If uninitialization was opt-in you would still be free to "assume uninitialized until proven otherwise". But uninitialized memory is such a monumental catastrophic footgun that really is not a justifiable reason to make that default behavior. Which, again, is why no modern languages make that (terrible) design choice.
That purpose would be better served by reclassifying uninitialized reads as erroneous behavior, which they are for C++26 onwards. What useful purpose is served by having them be UB specifically?
Plenty of things are UB just because major implementations do things wildly differently. For example:
realloc(p, 0)
Having initialization be UB means that implementations where it's zero cost can initialize them to zero, or implementations designed for safety-critical systems can initialize them to zero, or what have you, without the standard forcing all implementations to do so.So these variables will be more or less what the current "defanged" Rust std::mem::uninitialized() function gets you. A bit slower than "truly" uninitialized variables, but not instant death in most cases if you made a mistake because you're human.
Those C++ people who feel they actually need uninitialized variables can tell the compiler explicitly [for that particular variable] in C++ 26 that they opt out of this safeguard. They get the same behaviour you've seen described in this thread today, arbitrary Undefined Behaviour if you read the uninitialized variable. This would be similar to modern Rust's MaybeUninit::uninit().assume_init() - you are explicitly telling the compiler it's OK to set fire to everything, you should probably not do this, but we did warn you.

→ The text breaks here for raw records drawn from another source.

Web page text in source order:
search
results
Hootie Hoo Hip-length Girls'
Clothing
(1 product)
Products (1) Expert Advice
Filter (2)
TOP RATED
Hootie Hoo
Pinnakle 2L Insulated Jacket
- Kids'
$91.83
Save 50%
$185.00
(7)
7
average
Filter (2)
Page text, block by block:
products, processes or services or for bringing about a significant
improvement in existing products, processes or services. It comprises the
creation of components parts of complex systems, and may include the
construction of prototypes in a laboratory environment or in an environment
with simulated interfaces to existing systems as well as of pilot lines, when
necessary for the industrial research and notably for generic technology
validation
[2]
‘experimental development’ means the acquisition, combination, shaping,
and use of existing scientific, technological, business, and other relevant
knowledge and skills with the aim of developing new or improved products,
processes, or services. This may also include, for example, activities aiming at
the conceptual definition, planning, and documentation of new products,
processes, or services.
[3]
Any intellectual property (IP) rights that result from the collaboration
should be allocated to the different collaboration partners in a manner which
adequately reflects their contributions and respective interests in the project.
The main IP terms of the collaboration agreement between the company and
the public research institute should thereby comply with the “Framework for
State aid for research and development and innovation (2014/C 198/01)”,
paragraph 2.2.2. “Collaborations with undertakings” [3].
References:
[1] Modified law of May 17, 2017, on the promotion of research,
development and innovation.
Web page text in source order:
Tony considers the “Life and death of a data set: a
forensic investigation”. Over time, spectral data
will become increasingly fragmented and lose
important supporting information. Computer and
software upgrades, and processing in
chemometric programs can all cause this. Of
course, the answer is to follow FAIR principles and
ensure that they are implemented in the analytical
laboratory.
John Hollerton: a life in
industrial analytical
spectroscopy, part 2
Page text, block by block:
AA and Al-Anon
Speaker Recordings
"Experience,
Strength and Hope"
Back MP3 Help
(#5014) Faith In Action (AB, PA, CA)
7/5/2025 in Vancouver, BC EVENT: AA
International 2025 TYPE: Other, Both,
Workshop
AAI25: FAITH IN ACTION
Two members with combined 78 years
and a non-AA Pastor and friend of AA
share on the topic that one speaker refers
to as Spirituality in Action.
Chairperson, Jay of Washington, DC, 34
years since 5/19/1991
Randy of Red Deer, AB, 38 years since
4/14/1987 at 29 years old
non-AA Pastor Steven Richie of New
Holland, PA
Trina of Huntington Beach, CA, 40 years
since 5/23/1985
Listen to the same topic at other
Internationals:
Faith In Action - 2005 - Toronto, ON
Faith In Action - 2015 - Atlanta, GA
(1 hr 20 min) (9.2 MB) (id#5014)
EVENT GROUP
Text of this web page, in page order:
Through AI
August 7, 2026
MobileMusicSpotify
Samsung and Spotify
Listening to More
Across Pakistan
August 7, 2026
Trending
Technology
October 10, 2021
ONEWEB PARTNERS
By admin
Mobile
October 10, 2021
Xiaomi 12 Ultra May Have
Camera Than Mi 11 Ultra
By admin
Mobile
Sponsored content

And by convention, all classes derived from CBase would start their name with C, so something like CHash or CRectangle.
Also, how does CBase knows the size of its allocated memory?
https://github.com/SymbianSource/oss.FCL.sf.os.kernelhwsrv/b...
2. Initialisation of the CBase derived object to binary zeroes through a specific CBase::operator new() - this means that members, whose initial value should be zero, do not have to be initialised in the constructor. This allows safe destruction of a partially-constructed object.